2. Use the integration by parts formula to find the first part of the integral:
∫e^(6x)sin(7x)dx = -e^(6x)cos(7x)/7 - ∫(-1/7)cos(7x) * 6e^(6x)dx
Simplifying the above equation yields:
∫e^(6x)sin(7x)dx = -e^(6x)cos(7x)/7 + (6/7) ∫e^(6x)cos(7x)dx
3. We now have a similar integral on the right side of the equation: ∫e^(6x)cos(7x)dx.
To solve this second integral, repeat steps 1 and 2 by setting u = e^(6x) and dv = cos(7x)dx. You will find that:
∫e^(6x)cos(7x)dx = (e^(6x)sin(7x))/7 - (6/7)∫e^(6x)sin(7x)dx
4. Substitute the second integral back into the first equation:
∫e^(6x)sin(7x)dx = -e^(6x)cos(7x)/7 + (6/7) * [(e^(6x)sin(7x))/7 - (6/7)∫e^(6x)sin(7x)dx]
Now, let's simplify the equation step-by-step:
Multiply (6/7) into each term within the square brackets:
= -e^(6x)cos(7x)/7 + (6/49) * e^(6x)sin(7x) - (36/49) ∫e^(6x)sin(7x)dx
5. Move the (-36/49) times the integral term to the left side of the equation:
(1 + (36/49)) ∫e^(6x)sin(7x)dx = -e^(6x)cos(7x)/7 + (6/49) * e^(6x)sin(7x)
= (85/49) ∫e^(6x)sin(7x)dx = -e^(6x)cos(7x)/7 + (6/49) * e^(6x)sin(7x)
6. Divide both sides of the equation by (85/49):
∫e^(6x)sin(7x)dx = (-e^(6x)cos(7x))/(7 * (85/49)) + ((6/49) * e^(6x)sin(7x))/(85/49)
Simplifying the above equation gives:
∫e^(6x)sin(7x)dx = (-e^(6x)cos(7x))/(7 * (85/49)) + ((6/49) * e^(6x)sin(7x))/(85/49)
= (6e^(6x)sin(7x) - 7e^(6x)cos(7x))/85 + C
So, the integral of e^(6x)sin(7x) is indeed (6e^(6x)sin(7x) - 7e^(6x)cos(7x))/85 + C, as provided.
To find the integral of a function, we often use integration techniques like integration by parts. In this case, you correctly started by applying integration by parts. However, it seems you got confused when you reached the step:
(e^(6x)sin(7x)/6) - ((7e^(6x)cos(7x)/36) + (49/36 int_e^(6x)sin(7x)))

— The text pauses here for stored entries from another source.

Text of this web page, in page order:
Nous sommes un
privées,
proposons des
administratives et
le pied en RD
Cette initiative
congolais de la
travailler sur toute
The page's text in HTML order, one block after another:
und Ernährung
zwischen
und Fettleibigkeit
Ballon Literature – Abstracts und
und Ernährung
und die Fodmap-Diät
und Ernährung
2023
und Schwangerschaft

To simplify this expression further, we can rewrite it as:
(e^(6x)sin(7x)/6) - ((7e^(6x)cos(7x) + 49/36 int_e^(6x)sin(7x)) / 36)
Now, let's combine the two terms involving the integral:
(e^(6x)sin(7x)/6) - (7e^(6x)cos(7x) + 49/36 int_e^(6x)sin(7x)) / 36
To isolate the integral term, let's multiply the entire equation by 36:
36(e^(6x)sin(7x)/6) - (7e^(6x)cos(7x) + 49/36 int_e^(6x)sin(7x)) = 0
Simplifying further:
6*6e^(6x)sin(7x) - 7*36e^(6x)cos(7x) - 49 int_e^(6x)sin(7x) = 0
Rearranging the equation:
36e^(6x)sin(7x) - 252e^(6x)cos(7x) - 49 int_e^(6x)sin(7x) = 0
Now, let's isolate the integral term:
49 int_e^(6x)sin(7x) = 36e^(6x)sin(7x) - 252e^(6x)cos(7x)

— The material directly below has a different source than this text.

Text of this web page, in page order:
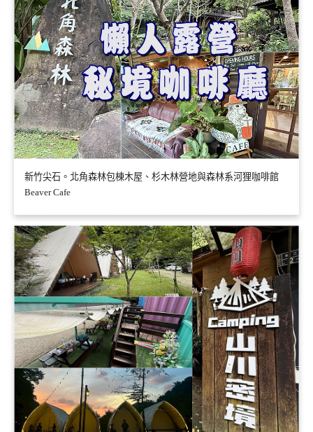
新竹尖石。北角森林包棟木屋、杉木林營地與森林系河狸咖啡館
Beaver Cafe

Finally, divide both sides by 49 to solve for the integral:
int_e^(6x)sin(7x) = (36e^(6x)sin(7x) - 252e^(6x)cos(7x))/49
At this point, you can simplify the expression further if you'd like:
int_e^(6x)sin(7x) = (6e^(6x)sin(7x) - 42e^(6x)cos(7x))/7
However, please note that the given answer you mentioned in your original question is different from the final result we derived. If you follow the steps I provided, you would reach the expression above rather than the one you mentioned.